WORK INSTRUCTIONS: Could you please return each line of the data that has the word "sustainability"?

DATA EXCERPTS:
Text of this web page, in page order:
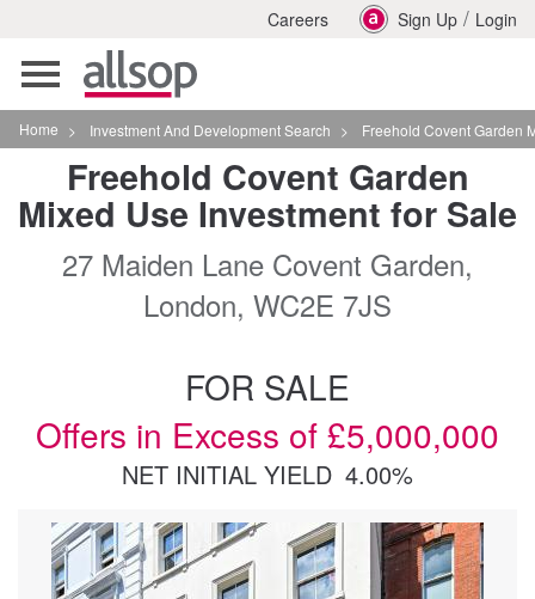
Careers Sign Up / Login
Toggle
navigation
Home > Investment And Development Search > Freehold Covent Garden Mixed Use
Freehold Covent Garden
Mixed Use Investment for Sale
27 Maiden Lane Covent Garden,
London, WC2E 7JS
FOR SALE
Offers in Excess of £5,000,000
NET INITIAL YIELD 4.00%
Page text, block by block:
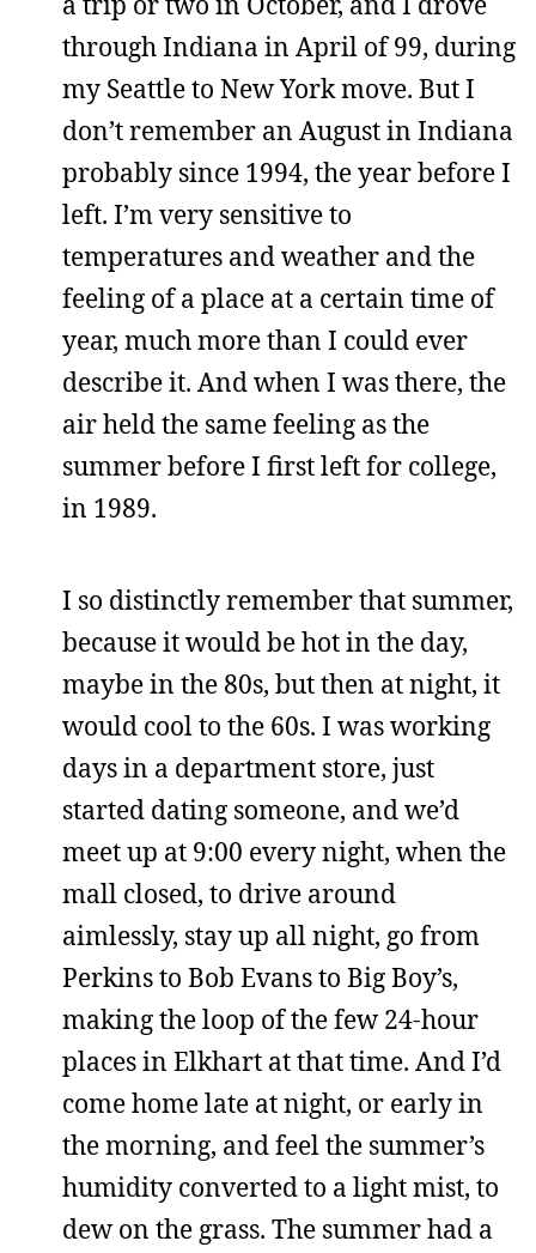
through Indiana in April of 99, during
my Seattle to New York move. But I
don’t remember an August in Indiana
probably since 1994, the year before I
left. I’m very sensitive to
temperatures and weather and the
feeling of a place at a certain time of
year, much more than I could ever
describe it. And when I was there, the
air held the same feeling as the
summer before I first left for college,
in 1989.
I so distinctly remember that summer,
because it would be hot in the day,
maybe in the 80s, but then at night, it
would cool to the 60s. I was working
days in a department store, just
started dating someone, and we’d
meet up at 9:00 every night, when the
mall closed, to drive around
aimlessly, stay up all night, go from
Perkins to Bob Evans to Big Boy’s,
making the loop of the few 24-hour
places in Elkhart at that time. And I’d
come home late at night, or early in
the morning, and feel the summer’s
humidity converted to a light mist, to
dew on the grass. The summer had a
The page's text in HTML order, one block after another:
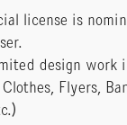
license is
design work
Flyers,
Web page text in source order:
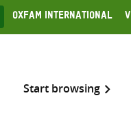
Oxfam International
Start browsing
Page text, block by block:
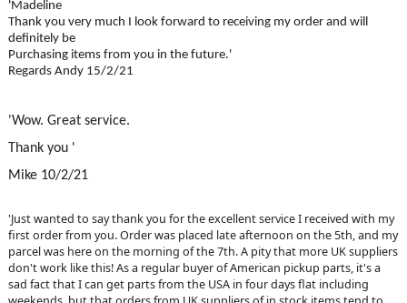
'Madeline
Thank you very much I look forward to receiving my order and will
definitely be
Purchasing items from you in the future.'
Regards Andy 15/2/21
'Wow. Great service.
Thank you '
Mike 10/2/21
'Just wanted to say thank you for the excellent service I received with my
first order from you. Order was placed late afternoon on the 5th, and my
parcel was here on the morning of the 7th. A pity that more UK suppliers
don't work like this! As a regular buyer of American pickup parts, it's a
sad fact that I can get parts from the USA in four days flat including
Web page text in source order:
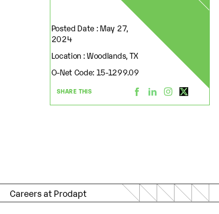
Posted Date : May 27,
2024
Location : Woodlands, TX
O-Net Code: 15-1299.09
SHARE THIS
Careers at Prodapt
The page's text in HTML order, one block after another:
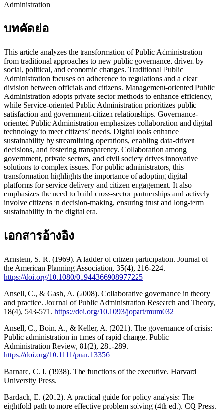
Administration
บทคัดย่อ
This article analyzes the transformation of Public Administration
from traditional approaches to new public governance, driven by
social, political, and economic changes. Traditional Public
Administration focuses on adherence to regulations and a clear
division between officials and citizens. Management-oriented Public
Administration adopts private sector methods to enhance efficiency,
while Service-oriented Public Administration prioritizes public
satisfaction and government-citizen relationships. Governance-
oriented Public Administration emphasizes collaboration and digital
technology to meet citizens’ needs. Digital tools enhance
sustainability by streamlining operations, enabling data-driven
decisions, and fostering transparency. Collaboration among
government, private sectors, and civil society drives innovative
solutions to complex issues. For public administrators, this
transformation highlights the importance of adopting digital
platforms for service delivery and citizen engagement. It also
emphasizes the need to build cross-sector partnerships and actively
involve citizens in decision-making, ensuring trust and long-term
sustainability in the digital era.
เอกสารอ้างอิง
Arnstein, S. R. (1969). A ladder of citizen participation. Journal of
the American Planning Association, 35(4), 216-224.
https://doi.org/10.1080/01944366908977225
Ansell, C., & Gash, A. (2008). Collaborative governance in theory
and practice. Journal of Public Administration Research and Theory,
18(4), 543-571. https://doi.org/10.1093/jopart/mum032
Ansell, C., Boin, A., & Keller, A. (2021). The governance of crisis:
Public administration in times of rapid change. Public
Administration Review, 81(2), 281-289.
https://doi.org/10.1111/puar.13356
Barnard, C. I. (1938). The functions of the executive. Harvard
University Press.
Bardach, E. (2012). A practical guide for policy analysis: The
eightfold path to more effective problem solving (4th ed.). CQ Press.
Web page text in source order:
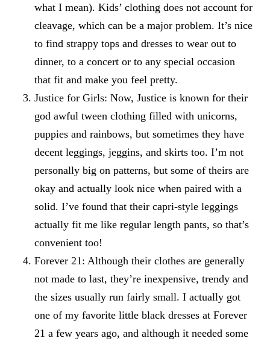
what I mean). Kids’ clothing does not account for
cleavage, which can be a major problem. It’s nice
to find strappy tops and dresses to wear out to
dinner, to a concert or to any special occasion
that fit and make you feel pretty.
Justice for Girls: Now, Justice is known for their
god awful tween clothing filled with unicorns,
puppies and rainbows, but sometimes they have
decent leggings, jeggins, and skirts too. I’m not
personally big on patterns, but some of theirs are
okay and actually look nice when paired with a
solid. I’ve found that their capri-style leggings
actually fit me like regular length pants, so that’s
convenient too!
Forever 21 : Although their clothes are generally
not made to last, they’re inexpensive, trendy and
the sizes usually run fairly small. I actually got
one of my favorite little black dresses at Forever
21 a few years ago, and although it needed some
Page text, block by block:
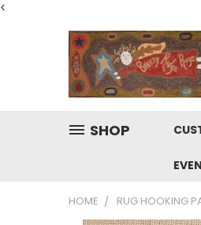
<
SHOP
HOME RUG HOOKING
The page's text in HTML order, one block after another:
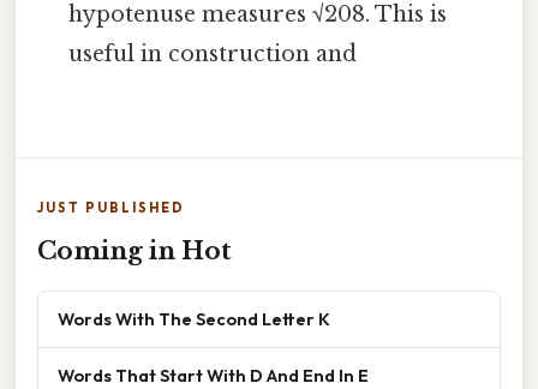
hypotenuse measures √208. This is
useful in construction and
JUST PUBLISHED
Coming in Hot
Words With The Second Letter K
Words That Start With D And End In E
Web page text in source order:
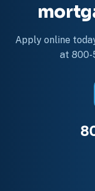
Apply online
at 800-
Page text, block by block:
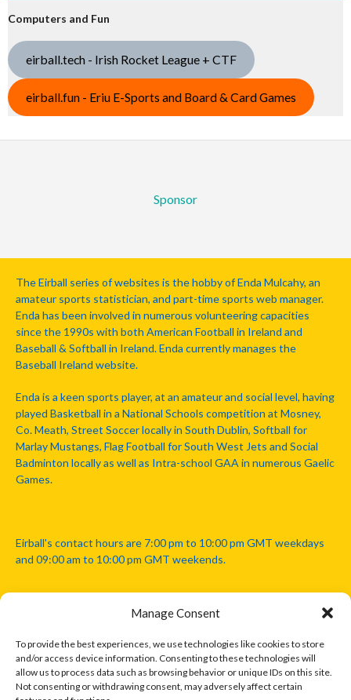
Manage Consent
To provide the best experiences, we use technologies like cookies to store
and/or access device information. Consenting to these technologies will
allow us to process data such as browsing behavior or unique IDs on this site.
Not consenting or withdrawing consent, may adversely affect certain
Computers and Fun
eirball.tech - Irish Rocket League + CTF
eirball.fun - Eriu E-Sports and Board & Card Games
Sponsor
The Eirball series of websites is the hobby of Enda Mulcahy, an
amateur sports statistician, and part-time sports web manager.
Enda has been involved in numerous volunteering capacities
since the 1990s with both American Football in Ireland and
Baseball & Softball in Ireland. Enda currently manages the
Baseball Ireland website.
Enda is a keen sports player, at an amateur and social level, having
played Basketball in a National Schools competition at Mosney,
Co. Meath, Street Soccer locally in South Dublin, Softball for
Marlay Mustangs, Flag Football for South West Jets and Social
Badminton locally as well as Intra-school GAA in numerous Gaelic
Games.
Eirball's contact hours are 7:00 pm to 10:00 pm GMT weekdays
and 09:00 am to 10:00 pm GMT weekends.
Disclaimer: Eirball is not officially endorsed by either the Gaelic
Athletic Association, Australian Football League, Camanachd
Association, or any other official sports body mentioned in this
website.
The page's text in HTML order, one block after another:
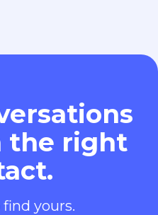
the right
yours.
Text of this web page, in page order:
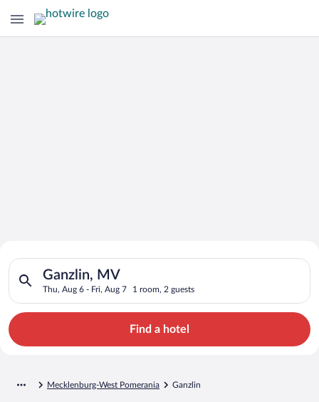
Search for Cheap Deals on
Hotels in Ganzlin
Ganzlin, MV
Thu, Aug 6 - Fri, Aug 7 1 room, 2 guests
Search for hotels in Ganzlin, MV. Check-in on Thu, Aug 6,
Find a hotel
Mecklenburg-West Pomerania Ganzlin
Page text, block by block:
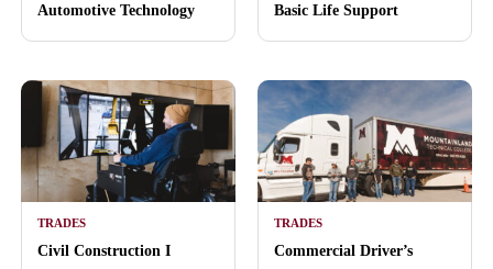
Automotive Technology Basic Life Support
TRADES
Civil Construction I
TRADES
Commercial Driver’s
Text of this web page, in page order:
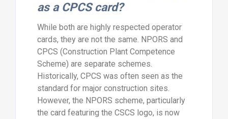
as a CPCS card?
While both are highly respected operator
cards, they are not the same. NPORS and
CPCS (Construction Plant Competence
Scheme) are separate schemes.
Historically, CPCS was often seen as the
standard for major construction sites.
However, the NPORS scheme, particularly
the card featuring the CSCS logo, is now
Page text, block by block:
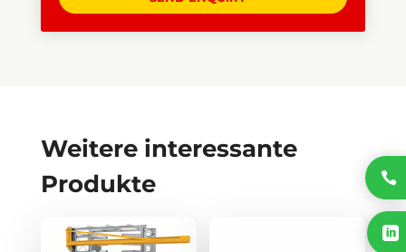
Weitere interessante
Produkte
Dieses


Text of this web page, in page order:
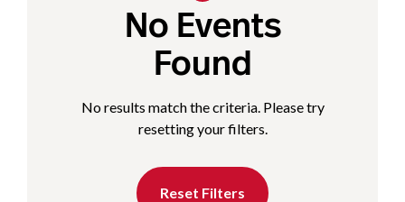
No Events
Found
No results match the criteria. Please try
resetting your filters.
Reset Filters

OUTPUT OF THE TASK:
sustainability by streamlining operations, enabling data-driven
sustainability in the digital era.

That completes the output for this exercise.